Сюда, в конец великого транссибирского железнодорожного пути, ставшего как бы руслом стремительной бурной реки, стекалась со всех концов страны огромная масса людей. У подножья сопок Эгершельда поезда пустели: все, кого они привозили, — вербованные сезонники и приехавшие по своему почину в поисках выгодной работы жители городов и сел, любители «длинных рублей» и привлекаемые отдаленностью этих краев предприимчивые деревенские богатеи, ускользающие от раскулачивания, — все и всякие люди, которых так много видывал Федос на станции Бакарасевка, устремлялись за тяжелые, из темного дуба двери огромного владивостокского вокзала.

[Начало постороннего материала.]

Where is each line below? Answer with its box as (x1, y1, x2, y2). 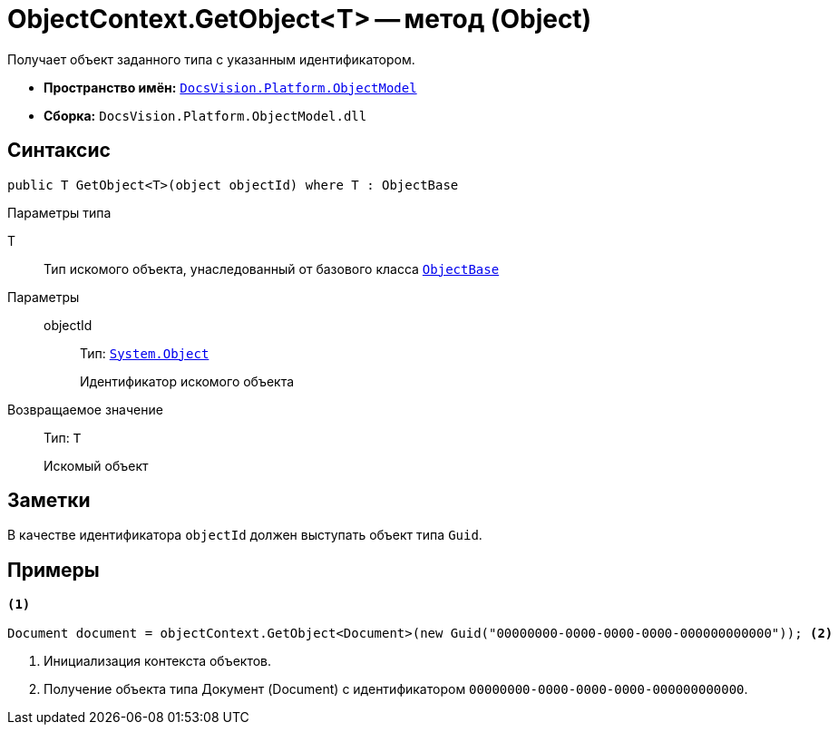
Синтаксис (7, 139, 111, 162)
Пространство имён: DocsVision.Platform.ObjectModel (44, 79, 417, 95)
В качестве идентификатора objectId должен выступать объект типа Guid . (7, 527, 482, 543)
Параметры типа (7, 204, 112, 220)
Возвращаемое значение (7, 401, 163, 417)
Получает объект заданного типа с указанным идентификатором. (7, 51, 415, 67)
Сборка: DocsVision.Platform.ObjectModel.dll (44, 107, 367, 123)
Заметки (7, 489, 91, 512)
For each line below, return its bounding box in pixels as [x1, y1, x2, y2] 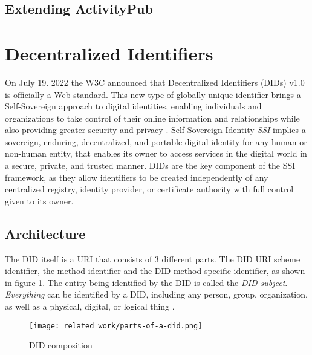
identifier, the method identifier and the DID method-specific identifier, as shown [5, 264, 305, 277]
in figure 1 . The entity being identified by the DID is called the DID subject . [5, 276, 288, 288]
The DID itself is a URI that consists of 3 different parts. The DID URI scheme [5, 252, 301, 265]
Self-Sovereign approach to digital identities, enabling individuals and [5, 100, 262, 112]
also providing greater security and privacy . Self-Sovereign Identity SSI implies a [5, 123, 306, 136]
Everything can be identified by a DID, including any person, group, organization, [5, 288, 308, 301]
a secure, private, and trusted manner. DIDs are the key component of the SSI [5, 159, 296, 172]
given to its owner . [5, 194, 74, 207]
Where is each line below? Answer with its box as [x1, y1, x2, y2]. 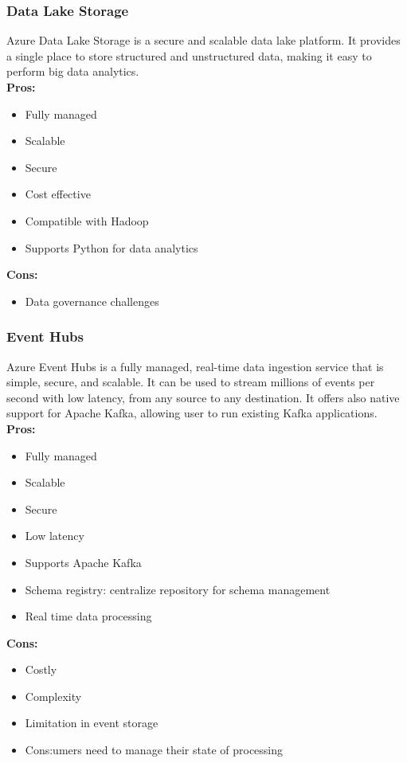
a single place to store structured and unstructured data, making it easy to [6, 47, 372, 64]
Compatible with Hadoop [25, 212, 149, 229]
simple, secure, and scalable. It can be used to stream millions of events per [6, 374, 375, 390]
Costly [25, 661, 57, 678]
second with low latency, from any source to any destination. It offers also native [6, 389, 400, 405]
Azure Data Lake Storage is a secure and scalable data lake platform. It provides [6, 32, 401, 49]
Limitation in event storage [25, 714, 158, 731]
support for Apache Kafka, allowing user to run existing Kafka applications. [6, 405, 378, 421]
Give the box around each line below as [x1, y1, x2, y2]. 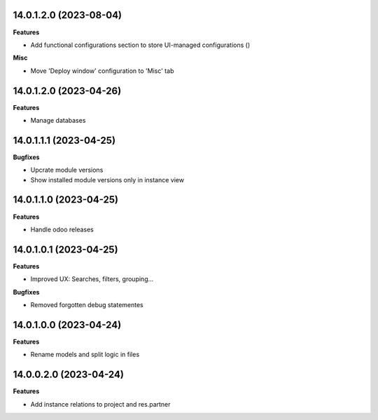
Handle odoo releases [30, 225, 94, 233]
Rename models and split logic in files [30, 351, 140, 359]
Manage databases [30, 116, 86, 124]
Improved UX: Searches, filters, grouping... [30, 275, 154, 283]
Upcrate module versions [30, 165, 104, 175]
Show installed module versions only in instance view [30, 175, 185, 184]
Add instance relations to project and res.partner [30, 400, 171, 408]
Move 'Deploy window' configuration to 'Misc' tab [30, 67, 174, 75]
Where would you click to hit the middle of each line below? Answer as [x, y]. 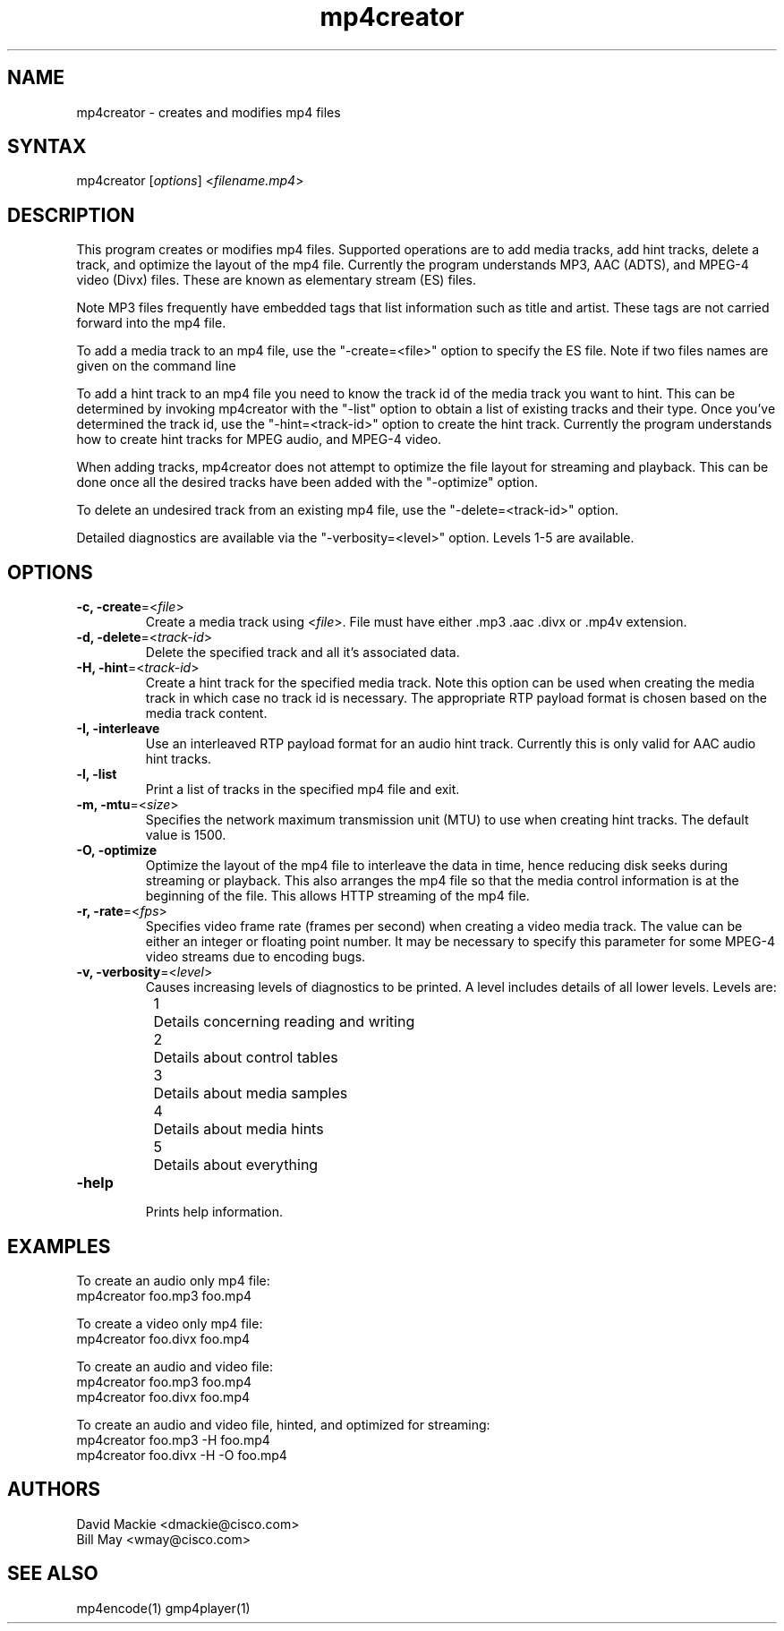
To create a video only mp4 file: [170, 1323]
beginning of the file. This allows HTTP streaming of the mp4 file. [337, 896]
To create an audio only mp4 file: [173, 1280]
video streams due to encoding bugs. [256, 957]
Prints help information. [214, 1212]
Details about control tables [246, 1058]
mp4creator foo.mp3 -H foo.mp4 [173, 1439]
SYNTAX [47, 147]
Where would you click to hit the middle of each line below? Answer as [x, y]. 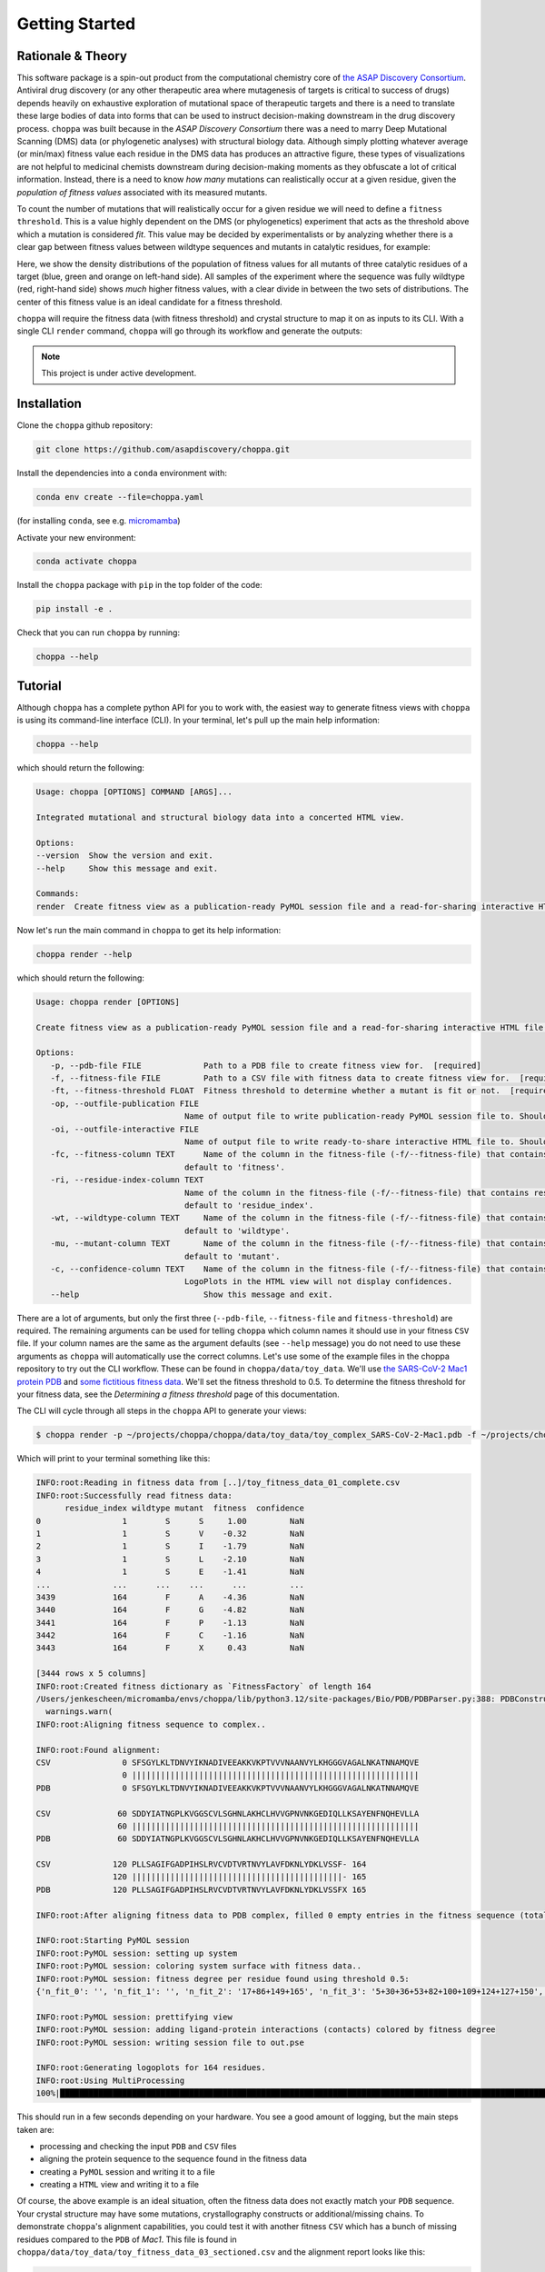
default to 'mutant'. [232, 1256]
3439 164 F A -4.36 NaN [170, 1597]
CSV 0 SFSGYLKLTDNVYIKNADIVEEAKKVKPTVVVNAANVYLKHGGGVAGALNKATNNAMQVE [228, 1762]
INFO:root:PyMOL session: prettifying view [134, 2017]
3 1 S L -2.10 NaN [170, 1559]
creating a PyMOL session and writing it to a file [127, 2171]
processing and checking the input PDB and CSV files [138, 2146]
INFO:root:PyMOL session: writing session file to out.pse [170, 2042]
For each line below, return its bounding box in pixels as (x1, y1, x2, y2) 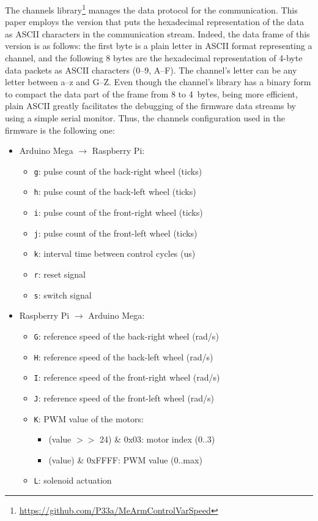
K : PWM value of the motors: (34, 412, 144, 425)
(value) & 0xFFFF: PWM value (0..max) (48, 453, 202, 466)
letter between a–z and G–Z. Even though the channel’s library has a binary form (5, 75, 311, 88)
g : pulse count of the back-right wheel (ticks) (34, 164, 202, 177)
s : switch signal (34, 288, 92, 301)
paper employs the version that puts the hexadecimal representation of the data (5, 15, 304, 28)
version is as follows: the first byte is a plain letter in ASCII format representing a (5, 39, 312, 52)
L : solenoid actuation (34, 474, 112, 487)
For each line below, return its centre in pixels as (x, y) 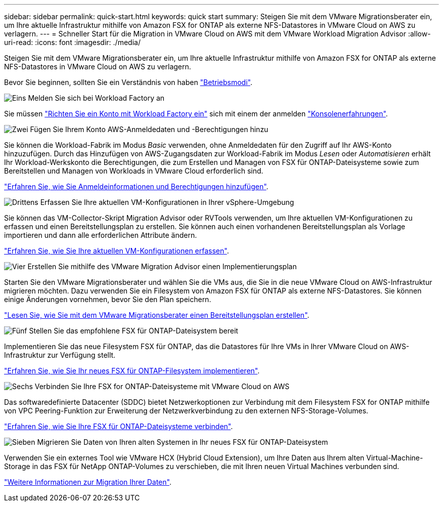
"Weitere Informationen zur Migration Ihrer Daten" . (88, 482)
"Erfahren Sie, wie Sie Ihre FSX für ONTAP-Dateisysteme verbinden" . (119, 426)
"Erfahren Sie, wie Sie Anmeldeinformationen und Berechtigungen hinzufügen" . (136, 186)
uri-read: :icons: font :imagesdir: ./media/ (72, 42)
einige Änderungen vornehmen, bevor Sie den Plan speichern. (108, 299)
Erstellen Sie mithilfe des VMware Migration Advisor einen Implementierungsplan (162, 266)
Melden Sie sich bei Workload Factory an (96, 98)
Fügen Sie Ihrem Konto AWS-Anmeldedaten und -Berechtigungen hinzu (149, 129)

Не всем, кто оказывался в его стенах, улыбалось счастье. Случалось, что иные, посидев на вокзальных жестких скамейках, налюбовавшись на пыльные искусственные пальмы в огромных кадках, наглядевшись вдоволь в цветастые окна, за которыми метелили приморские весенние снега и косматились холодные туманы, отправлялись в обратный путь, перетащив свои пожитки к другим дверям, открывавшимся в сторону бухты, к платформе, откуда уходили поезда на Сибирь. «В одну дверь вошли, в другую вышли», — невесело шутили подобные неудачники. Через эти же двери выходили на посадку и те, кто и поработал хорошо, и заработал неплохо. Таких было большинство, и они с сожалением и чувством превосходства оглядывали тех, кому не повезло.

Словом, владивостокский вокзал напоминал собой огромный котел, в котором перемешивались, бродили, переливали через край, густели, оседали на дно разнообразные человеческие страсти, судьбы, устремления, надежды, вожделения, желания…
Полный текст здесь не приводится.